Our inquiry paints a picture that is very different from — and often inverts — the canonical images of political economy. It shows that business enterprise diverts and limits industry instead of boosting it; that ‘business as usual’ needs and implies strategic limitation; that most firms are not passive price takers but active price makers, and that their autonomy makes ‘pure’ economics indeterminate;9 that the ‘normal rate of return’, just like the ancient rate of interest, is a manifestation not of productive yield but of organized power; that the corporation emerged not to enhance productivity but to contain it; that equity and debt have little to do with material wealth and everything to do with systemic power; and, finally, that there is little point talking about the deviations and distortions of ‘financial capital’ simply because there is no ‘productive capital’ to deviate from and distort.
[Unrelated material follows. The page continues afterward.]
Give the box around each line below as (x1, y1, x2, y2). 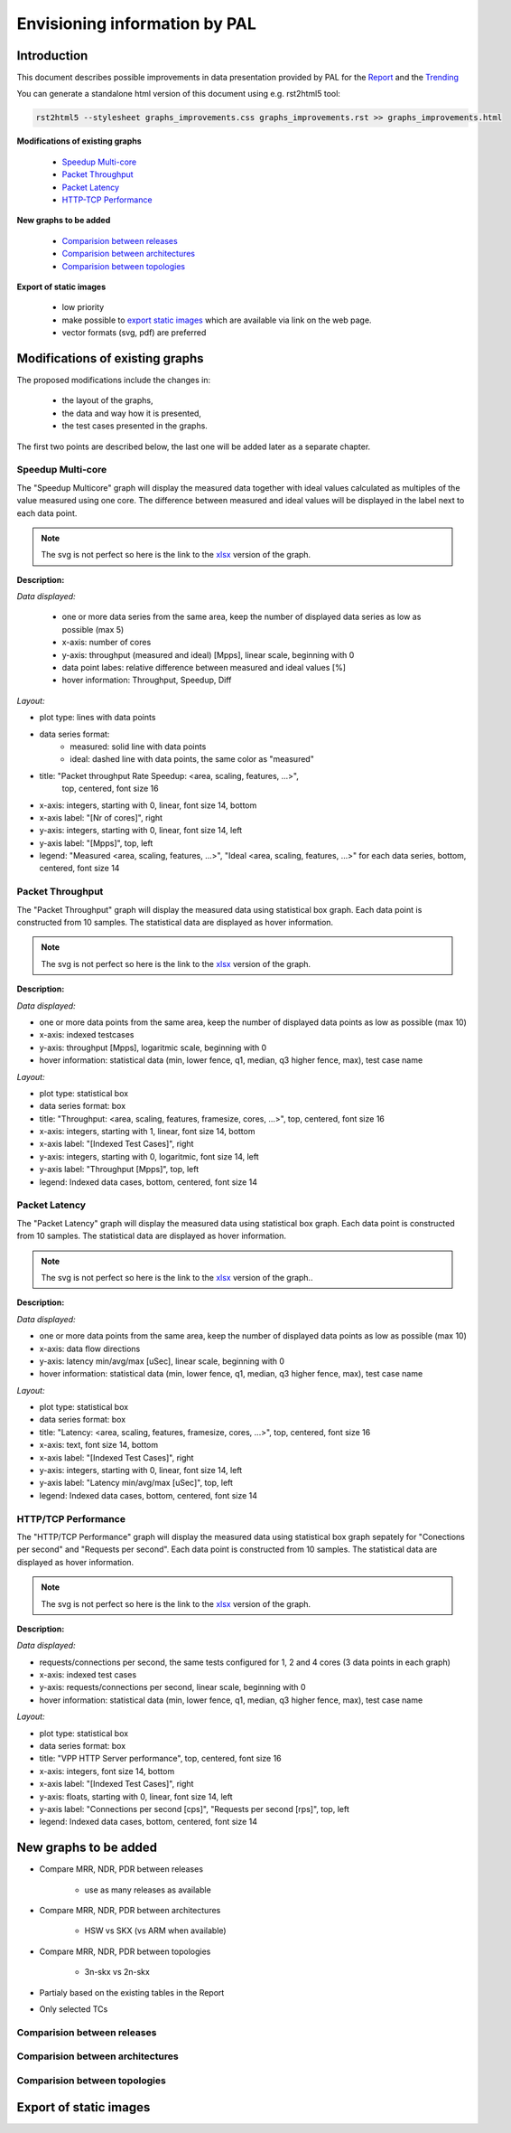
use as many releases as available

Now, the notion that power is the means of accumulation is only half the story; the other half is that power is also the ultimate end of accumulation. Chapter 13 broadens this notion by offering to think of capitalism not as mode of production, but as a mode of power. The argument proceeds in two steps. First, we rewind the story back to the ancient power civilizations, where, according to Lewis Mumford, the first large-scale machines had been assembled. As noted, these mega-machines were not physical contraptions; they were social structures. And their goal, says Mumford, wasn’t production but the very exertion of power.
The same view, we argue, applies to capital. Political economists are not entirely wrong to see capital as a ‘machine’. But this machine isn’t material but social: it is a modern mega-machine. Ultimately, capitalists are driven not to produce things but to control people, and their capitalist mega-machine exerts this power with an efficiency, flexibility and force that ancient rulers could not even fathom.
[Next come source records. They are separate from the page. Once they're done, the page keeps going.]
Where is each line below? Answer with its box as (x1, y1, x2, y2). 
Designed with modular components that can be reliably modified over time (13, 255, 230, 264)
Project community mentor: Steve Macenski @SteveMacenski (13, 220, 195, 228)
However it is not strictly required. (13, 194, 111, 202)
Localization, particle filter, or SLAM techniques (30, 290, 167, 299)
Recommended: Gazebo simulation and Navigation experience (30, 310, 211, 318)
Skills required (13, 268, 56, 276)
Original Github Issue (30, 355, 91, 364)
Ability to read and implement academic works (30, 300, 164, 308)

The capitalist mega-machine defines the capitalist mode of power; and a mode of power, we argue, constitutes the ‘state’ of society. The second part of Chapter 13 historicizes this proposition. It begins with the feudal mode of power from which capitalism emerged; it traces the process by which the feudal mode of power gave way to a capitalist mode of power; and it examines how the logic of capital has gradually penetrated, altered and eventually become the state — the state of capital.
This state is not an ‘actor’ that stands against or with capital. Nor is it an eternal Newtonian space that simply ‘contains’ different actors at different times. As we see it, the state of capital is a historically constituted Leibnitzian space, an ever-changing structure of power defined and shaped by the concrete entities and relationships that comprise it.
Part V: accumulation of power
Social power is commonly sanctified by the heteronomous dictates of God or Nature. These pronouncements of power, coming from ‘outside’ society, seem inevitable, and the tangible symbols in which they are expressed — temple, palace, army, slaves and material wealth — make them look absolute. But social power is autonomous, not heteronomous. It comes from within society, not from without. And for that reason, behind the absolute symbols of power there is always a deeper, relative reality.10
In the final analysis, power is confidence in obedience. It expresses the certainty of the rulers in the submissiveness of the ruled. When this confidence is high, the rulers actively shape their society. They view its trajectory as customary and natural, while treating revolts, uprisings — even revolutions — as mere disturbances. By contrast, when this confidence is low, the rulers tend to react rather than initiate. Social development loses its coherence, while revolts, uprising and revolutions suddenly become manifestations of systemic chaos.
In our own epoch, the central relationship between confidence and obedience is embodied in capital. The process of accumulation represents the changing ability of dominant capital — namely, the leading corporations and key government organs at the epicentre of the process — to control, shape and transform society against opposition. The conflictual underpinnings of this process make capital a relative entity; and that relativity means that we need to think not of absolute accumulation but of differential accumulation – the ability of dominant capital to accumulate faster than the average.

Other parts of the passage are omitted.